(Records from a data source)
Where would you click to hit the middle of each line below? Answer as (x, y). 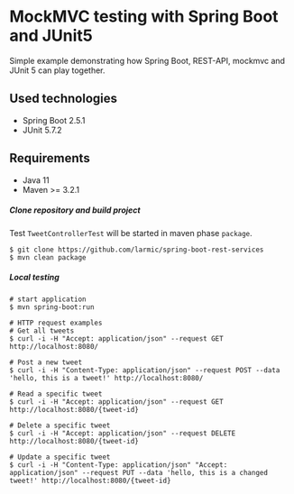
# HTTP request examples (56, 323)
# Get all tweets (42, 331)
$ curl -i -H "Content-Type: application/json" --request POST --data (145, 370)
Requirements (50, 158)
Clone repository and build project (75, 210)
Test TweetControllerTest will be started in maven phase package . (131, 233)
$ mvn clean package (48, 257)
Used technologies (64, 99)

» **Exercise details**
Exact copies of the lines from the one containing "Test TweetControllerTest will" through the final line of the records are all the answer should hold.

» **Response area**
Test TweetControllerTest will be started in maven phase package . (131, 233)
$ mvn clean package (48, 257)
Used technologies (64, 99)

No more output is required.